- WHAT YOU WILL DO
Which lines of the entries below hold the word "UserRepository"? Report each of them.

Entries taken from a collection:
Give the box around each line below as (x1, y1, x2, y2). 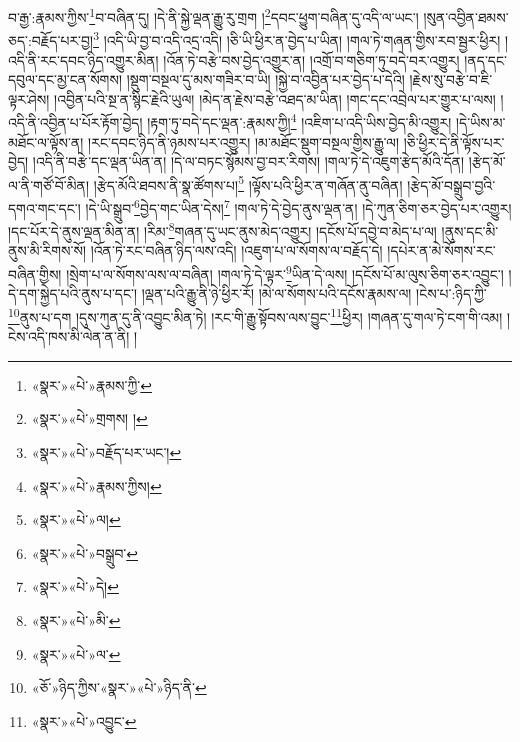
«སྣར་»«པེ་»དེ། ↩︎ (31, 576, 119, 597)
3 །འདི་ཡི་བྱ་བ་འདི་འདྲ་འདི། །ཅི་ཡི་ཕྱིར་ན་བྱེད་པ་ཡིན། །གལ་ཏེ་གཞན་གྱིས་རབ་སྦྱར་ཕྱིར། (93, 27, 501, 50)
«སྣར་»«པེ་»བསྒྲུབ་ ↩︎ (31, 542, 139, 563)
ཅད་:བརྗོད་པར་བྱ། (8, 29, 94, 50)
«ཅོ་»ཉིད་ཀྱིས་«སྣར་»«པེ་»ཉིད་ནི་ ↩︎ (31, 677, 207, 698)
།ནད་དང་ (464, 49, 507, 70)
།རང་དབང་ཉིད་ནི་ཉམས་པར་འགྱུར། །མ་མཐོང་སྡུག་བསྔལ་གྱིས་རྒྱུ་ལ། (88, 131, 400, 152)
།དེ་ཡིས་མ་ (455, 111, 506, 132)
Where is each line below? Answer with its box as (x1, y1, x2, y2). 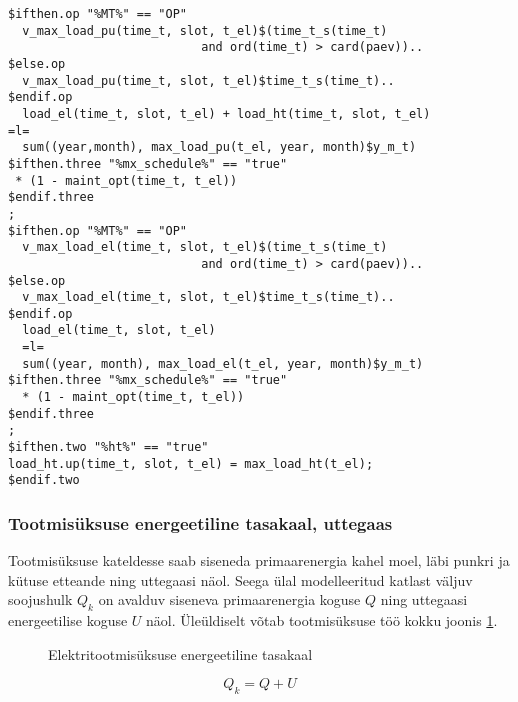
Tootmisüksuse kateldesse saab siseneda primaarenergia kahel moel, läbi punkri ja (8, 550, 510, 571)
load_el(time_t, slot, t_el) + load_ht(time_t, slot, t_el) (22, 106, 431, 121)
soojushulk (8, 589, 73, 610)
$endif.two (8, 473, 80, 488)
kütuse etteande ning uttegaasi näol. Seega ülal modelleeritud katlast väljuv (8, 569, 473, 590)
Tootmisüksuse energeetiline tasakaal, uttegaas (8, 510, 393, 535)
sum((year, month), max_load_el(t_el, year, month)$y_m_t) (22, 356, 424, 371)
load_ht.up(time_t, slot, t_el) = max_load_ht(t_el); (8, 456, 374, 471)
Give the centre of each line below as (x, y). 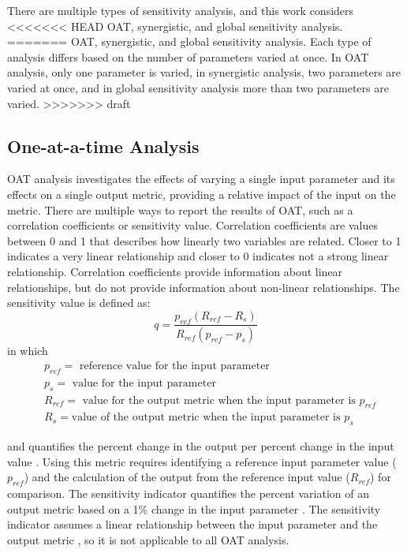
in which (28, 351)
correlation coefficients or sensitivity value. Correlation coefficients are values (192, 225)
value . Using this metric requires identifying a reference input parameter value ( (202, 461)
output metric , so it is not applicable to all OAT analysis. (148, 540)
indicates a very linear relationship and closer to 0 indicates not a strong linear (198, 256)
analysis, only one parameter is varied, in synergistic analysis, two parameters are (204, 72)
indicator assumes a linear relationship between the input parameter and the (192, 524)
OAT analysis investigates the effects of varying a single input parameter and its (201, 179)
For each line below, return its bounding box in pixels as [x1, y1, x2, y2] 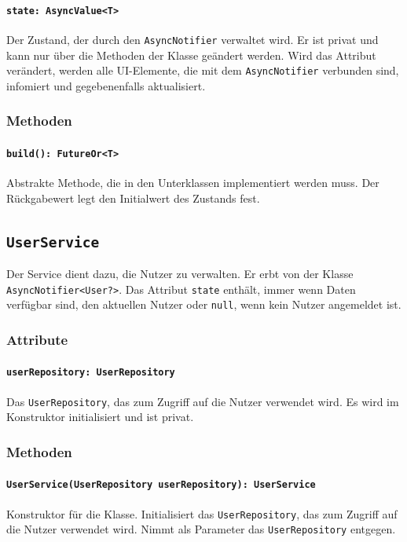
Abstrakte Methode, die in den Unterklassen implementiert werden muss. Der [6, 174, 379, 191]
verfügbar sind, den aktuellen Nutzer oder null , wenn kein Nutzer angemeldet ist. [6, 296, 401, 313]
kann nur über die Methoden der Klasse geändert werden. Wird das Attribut [6, 46, 376, 63]
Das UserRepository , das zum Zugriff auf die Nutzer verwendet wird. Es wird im [6, 393, 399, 409]
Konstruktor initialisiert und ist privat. [6, 408, 194, 425]
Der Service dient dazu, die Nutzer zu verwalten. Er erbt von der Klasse [6, 266, 354, 282]
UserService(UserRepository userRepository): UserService [6, 479, 316, 491]
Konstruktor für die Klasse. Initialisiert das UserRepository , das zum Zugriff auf [6, 505, 398, 522]
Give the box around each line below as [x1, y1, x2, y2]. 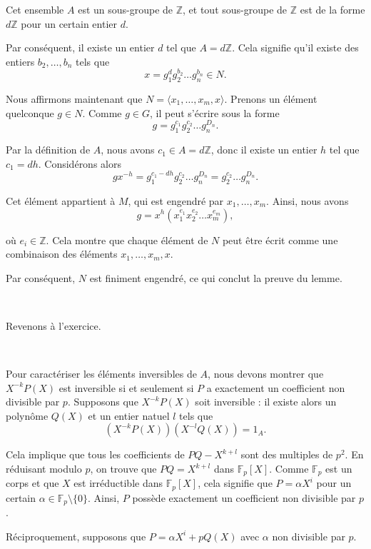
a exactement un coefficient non [206, 380, 345, 395]
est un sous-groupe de [78, 2, 173, 16]
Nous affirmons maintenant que [6, 91, 143, 106]
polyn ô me [6, 408, 49, 423]
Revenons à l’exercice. [6, 318, 101, 333]
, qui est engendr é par [128, 193, 224, 208]
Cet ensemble [6, 2, 64, 16]
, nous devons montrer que [208, 366, 324, 381]
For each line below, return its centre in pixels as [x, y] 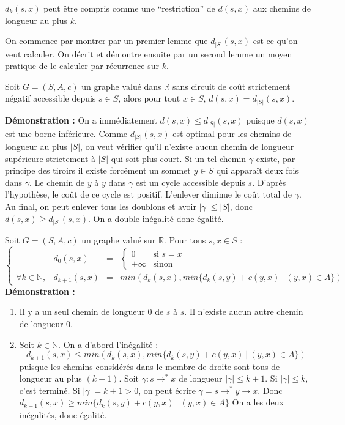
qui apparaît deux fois [257, 170]
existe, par [276, 158]
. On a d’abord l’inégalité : [108, 344]
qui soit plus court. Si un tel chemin [179, 158]
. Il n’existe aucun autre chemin [244, 312]
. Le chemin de [57, 182]
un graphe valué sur [119, 240]
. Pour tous [185, 240]
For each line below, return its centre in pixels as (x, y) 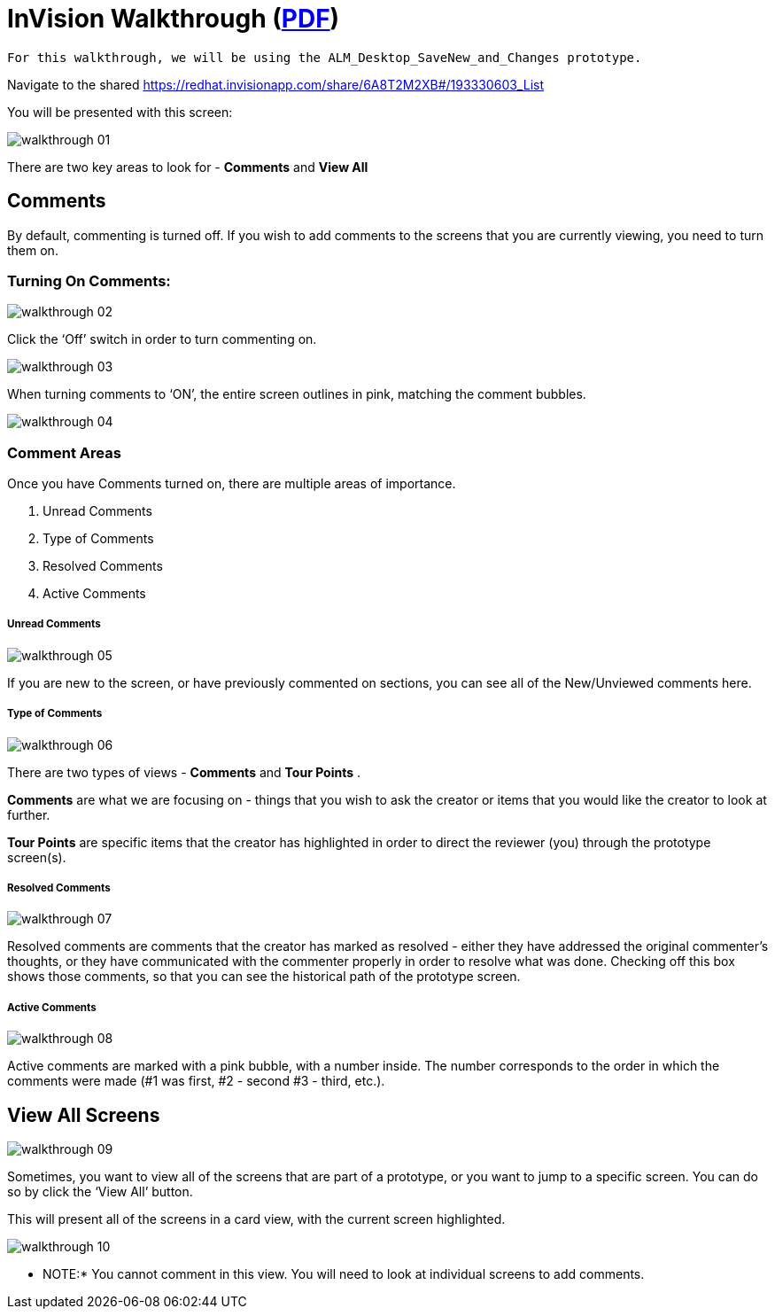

- ANSWER SPACE
Das UserRepository , das zum Zugriff auf die Nutzer verwendet wird. Es wird im [6, 393, 399, 409]
UserService(UserRepository userRepository): UserService [6, 479, 316, 491]
Konstruktor für die Klasse. Initialisiert das UserRepository , das zum Zugriff auf [6, 505, 398, 522]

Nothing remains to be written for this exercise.